I am studying about $C^{*}$-algebras, but I face several problems.
Let $A$ be a $C^{*}$-algebra with identity, $a \in A$, $a \geq 0$.
1: Please show me how I prove that $ a \leq 1_{A} \Longleftrightarrow \Vert a \Vert \leq 1 $
2: Let $A$ be a $C^{*}$-algebra with identity $ a,b \in A$, if $a \geq 0$, $b \leq 0 $, then $ \sigma ( ab ) \subset [ 0, \infty ) $ and $ ab \geq 0 $
If $0\leq a\leq 1_A$, then $1_A-a\geq0$. Thus $\sigma(a)\subset[0,\infty)$ and $$1-\sigma(a)=\sigma(1_A-a)\subset[0,\infty),$$ so $\sigma(a)\subset[0,1]$. As $a$ is selfadjoint, $\|a\|=\max\sigma(a)\leq1$.

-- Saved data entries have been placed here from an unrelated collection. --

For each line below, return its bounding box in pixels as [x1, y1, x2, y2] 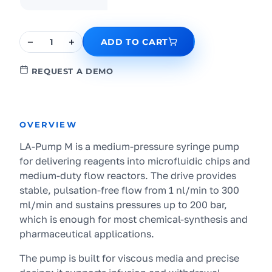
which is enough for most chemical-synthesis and [19, 213, 248, 225]
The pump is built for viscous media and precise [19, 252, 239, 264]
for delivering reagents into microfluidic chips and [19, 155, 250, 167]
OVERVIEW [19, 120, 77, 129]
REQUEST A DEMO [31, 67, 114, 76]
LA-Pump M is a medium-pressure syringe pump [19, 140, 239, 152]
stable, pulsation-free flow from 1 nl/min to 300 [19, 184, 239, 196]
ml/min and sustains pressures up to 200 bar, [19, 199, 227, 211]
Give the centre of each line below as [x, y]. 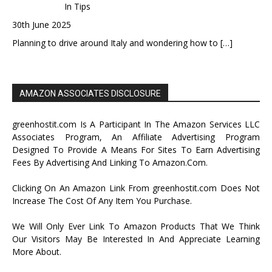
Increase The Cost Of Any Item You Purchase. [102, 200]
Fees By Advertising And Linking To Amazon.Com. [110, 162]
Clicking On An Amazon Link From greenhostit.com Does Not [136, 188]
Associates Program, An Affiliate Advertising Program [136, 137]
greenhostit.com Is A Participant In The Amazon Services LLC [136, 124]
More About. [37, 251]
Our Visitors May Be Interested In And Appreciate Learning [136, 239]
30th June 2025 [42, 24]
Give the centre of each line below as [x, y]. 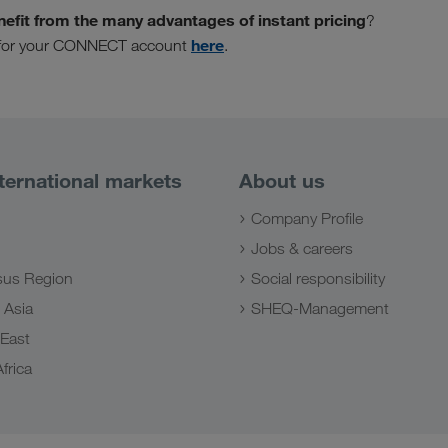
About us [282, 180]
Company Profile [307, 218]
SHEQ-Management [320, 308]
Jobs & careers [302, 248]
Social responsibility [318, 278]
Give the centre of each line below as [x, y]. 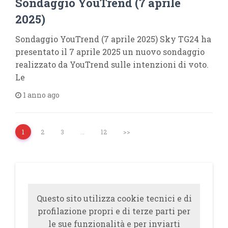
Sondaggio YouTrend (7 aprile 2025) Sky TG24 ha [113, 39]
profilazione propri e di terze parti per [114, 211]
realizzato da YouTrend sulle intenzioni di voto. [112, 64]
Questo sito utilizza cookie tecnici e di [114, 198]
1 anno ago [40, 95]
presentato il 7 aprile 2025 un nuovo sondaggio [110, 51]
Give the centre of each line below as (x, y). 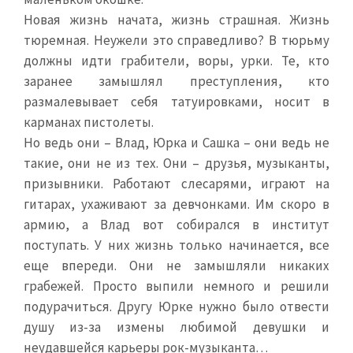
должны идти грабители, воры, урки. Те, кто (176, 61)
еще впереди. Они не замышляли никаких (176, 266)
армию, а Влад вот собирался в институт (176, 225)
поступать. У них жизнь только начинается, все (176, 245)
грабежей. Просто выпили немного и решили (176, 286)
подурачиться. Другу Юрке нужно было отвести (176, 307)
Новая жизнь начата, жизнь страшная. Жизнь (176, 20)
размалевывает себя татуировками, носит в (176, 102)
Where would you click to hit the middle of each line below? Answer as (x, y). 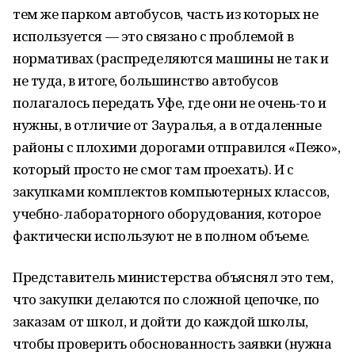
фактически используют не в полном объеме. (161, 236)
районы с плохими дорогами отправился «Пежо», (177, 147)
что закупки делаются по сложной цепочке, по (166, 299)
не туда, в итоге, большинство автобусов (145, 80)
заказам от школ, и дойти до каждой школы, (160, 321)
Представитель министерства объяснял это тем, (173, 277)
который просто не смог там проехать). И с (153, 169)
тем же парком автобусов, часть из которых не (166, 14)
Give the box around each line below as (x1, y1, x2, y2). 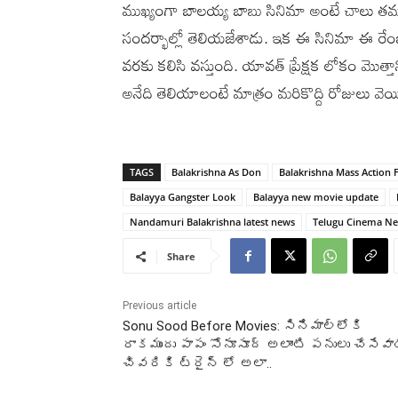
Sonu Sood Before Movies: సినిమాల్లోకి (123, 317, 363, 334)
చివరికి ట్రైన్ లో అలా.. (123, 354, 272, 371)
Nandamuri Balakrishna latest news (130, 214, 295, 228)
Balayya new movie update (253, 189, 378, 203)
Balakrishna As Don (171, 164, 261, 179)
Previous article (123, 298, 196, 312)
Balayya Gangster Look (130, 189, 235, 203)
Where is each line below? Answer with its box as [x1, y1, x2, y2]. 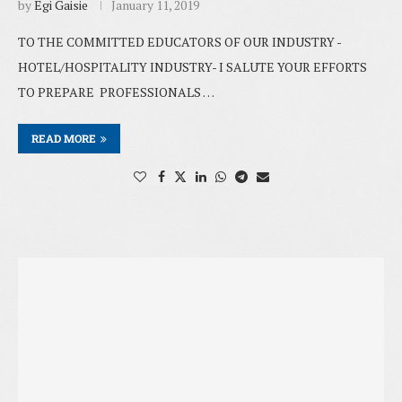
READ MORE [31, 131, 96, 146]
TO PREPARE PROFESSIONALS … [18, 83, 214, 101]
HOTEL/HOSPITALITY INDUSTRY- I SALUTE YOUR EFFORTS [18, 58, 367, 76]
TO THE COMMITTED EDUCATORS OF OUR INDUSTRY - [18, 33, 342, 51]
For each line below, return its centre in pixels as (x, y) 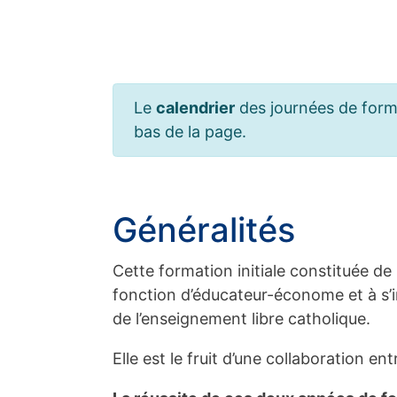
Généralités (204, 230)
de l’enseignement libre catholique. (241, 319)
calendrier (195, 108)
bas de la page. (190, 132)
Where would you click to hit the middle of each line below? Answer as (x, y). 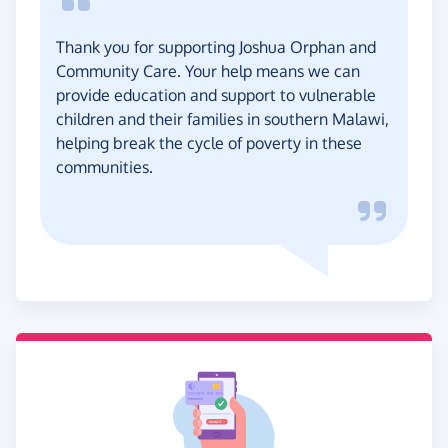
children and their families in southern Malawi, (222, 118)
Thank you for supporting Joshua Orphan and (216, 46)
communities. (104, 166)
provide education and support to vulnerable (216, 94)
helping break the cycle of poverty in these (209, 142)
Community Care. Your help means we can (208, 70)
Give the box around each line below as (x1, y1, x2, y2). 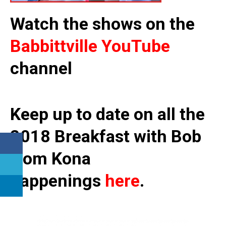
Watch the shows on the (10, 14, 195, 34)
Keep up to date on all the (10, 104, 205, 125)
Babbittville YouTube (10, 36, 170, 56)
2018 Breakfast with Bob (10, 126, 201, 147)
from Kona (10, 148, 91, 169)
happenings (10, 171, 105, 191)
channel (10, 58, 72, 79)
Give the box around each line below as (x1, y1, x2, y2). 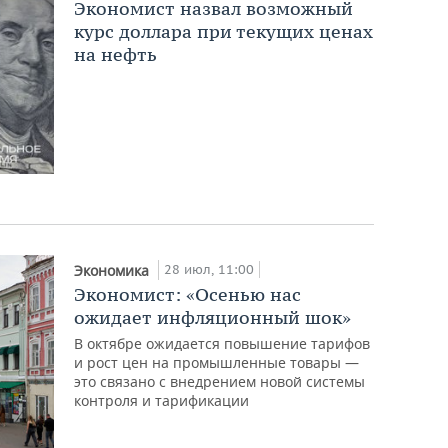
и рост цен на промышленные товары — (74, 352, 360, 372)
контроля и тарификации (74, 390, 250, 410)
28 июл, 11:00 (164, 260, 255, 278)
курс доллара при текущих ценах (74, 19, 374, 43)
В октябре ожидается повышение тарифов (74, 333, 371, 353)
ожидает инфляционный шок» (74, 305, 352, 329)
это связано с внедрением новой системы (74, 371, 366, 391)
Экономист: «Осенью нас (74, 282, 302, 306)
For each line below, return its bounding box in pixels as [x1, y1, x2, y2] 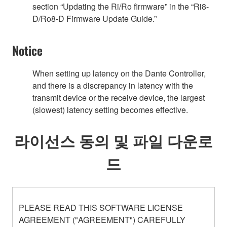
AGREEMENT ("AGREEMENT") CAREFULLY [19, 213, 185, 225]
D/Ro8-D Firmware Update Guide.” [32, 12, 157, 24]
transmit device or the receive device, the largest [32, 91, 205, 103]
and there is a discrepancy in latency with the [32, 79, 193, 91]
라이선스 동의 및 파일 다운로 [14, 128, 213, 152]
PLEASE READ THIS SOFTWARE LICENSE [19, 201, 183, 213]
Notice [12, 41, 43, 59]
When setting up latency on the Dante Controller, [32, 67, 206, 79]
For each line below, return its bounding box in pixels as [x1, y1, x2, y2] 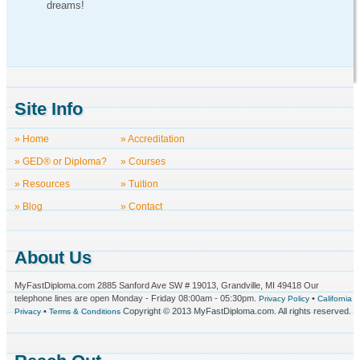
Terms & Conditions [49, 307, 121, 316]
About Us [14, 247, 92, 268]
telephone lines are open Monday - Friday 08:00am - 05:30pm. [14, 293, 259, 303]
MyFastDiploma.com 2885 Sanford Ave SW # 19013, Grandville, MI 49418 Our [14, 280, 319, 290]
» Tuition [121, 178, 158, 190]
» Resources [14, 178, 70, 190]
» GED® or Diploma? [14, 156, 107, 167]
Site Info [14, 99, 83, 119]
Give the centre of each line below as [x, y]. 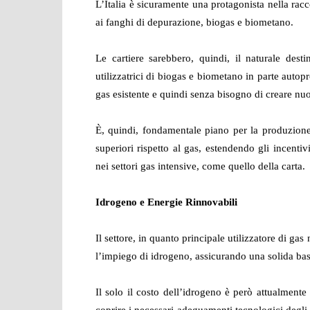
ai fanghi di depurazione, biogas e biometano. [194, 22]
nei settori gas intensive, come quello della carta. [202, 166]
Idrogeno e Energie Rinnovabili [166, 202]
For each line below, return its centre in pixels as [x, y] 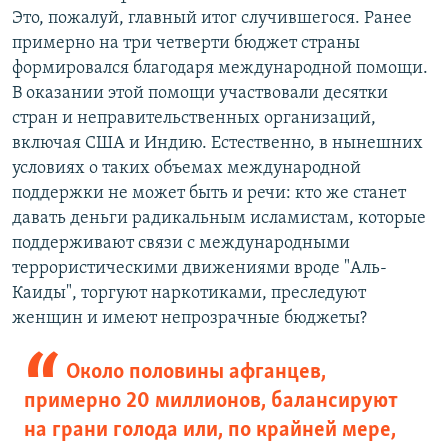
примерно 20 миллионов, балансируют [211, 401]
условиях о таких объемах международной [186, 168]
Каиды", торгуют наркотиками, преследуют [189, 293]
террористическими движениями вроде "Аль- [199, 268]
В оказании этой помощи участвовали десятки [200, 93]
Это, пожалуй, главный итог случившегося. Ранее [212, 18]
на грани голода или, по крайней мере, [210, 430]
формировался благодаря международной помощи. [220, 68]
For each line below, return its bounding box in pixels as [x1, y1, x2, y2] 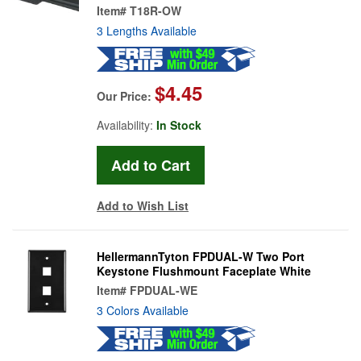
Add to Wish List [97, 197, 189, 214]
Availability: [97, 116, 156, 133]
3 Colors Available [97, 301, 189, 318]
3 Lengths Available [97, 22, 197, 39]
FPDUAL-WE [130, 281, 197, 298]
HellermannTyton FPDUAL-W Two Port [97, 247, 305, 264]
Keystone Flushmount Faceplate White [97, 262, 311, 279]
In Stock [156, 116, 201, 133]
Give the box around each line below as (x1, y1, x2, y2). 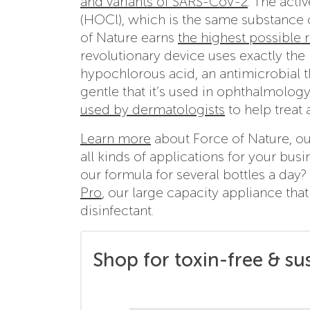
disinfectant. (80, 201, 154, 219)
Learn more (80, 129, 151, 147)
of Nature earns (80, 28, 178, 46)
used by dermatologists (80, 100, 225, 118)
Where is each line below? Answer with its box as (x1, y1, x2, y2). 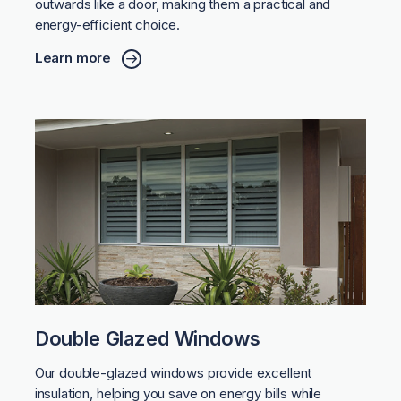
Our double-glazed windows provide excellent (34, 364, 312, 382)
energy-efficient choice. (34, 15, 181, 33)
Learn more (34, 49, 112, 67)
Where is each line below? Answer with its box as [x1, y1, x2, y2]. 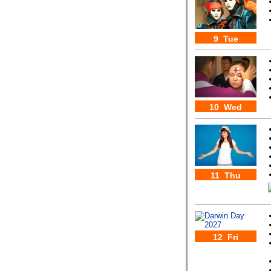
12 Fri [213, 232, 238, 242]
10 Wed [209, 102, 242, 112]
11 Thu [211, 171, 241, 180]
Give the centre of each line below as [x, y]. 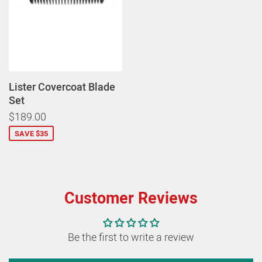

Conversely, if $\|a\|\leq1$: as the spectral radius is always at most the norm, and since $a\geq0$, we get $\sigma(a)\subset[0,1]$. Then $\sigma(1_A-a)\subset[0,1]$, and so $1_A-a\geq0$.
For the second part, if $a\geq0$ and $b\leq0$, then the spectrum of $ab$ is not necessarily positive even when $A=\mathbb C$ (as pointed out by Aweygan). If $a\geq0$ and $b\geq0$, then one can use that in a Banach algebra $$\{0\}\cup\sigma(xy)=\{0\}\cup\sigma(yx).$$ Then $$ \{0\}\cup\sigma(ab)=\{0\}\cup\sigma(a^{1/2}ba^{1/2})\subset[0,\infty). $$ Finally, if $A$ is not commutative, it is not true in general that the product of positive operators is positive. This fails already in $M_2(\mathbb C)$.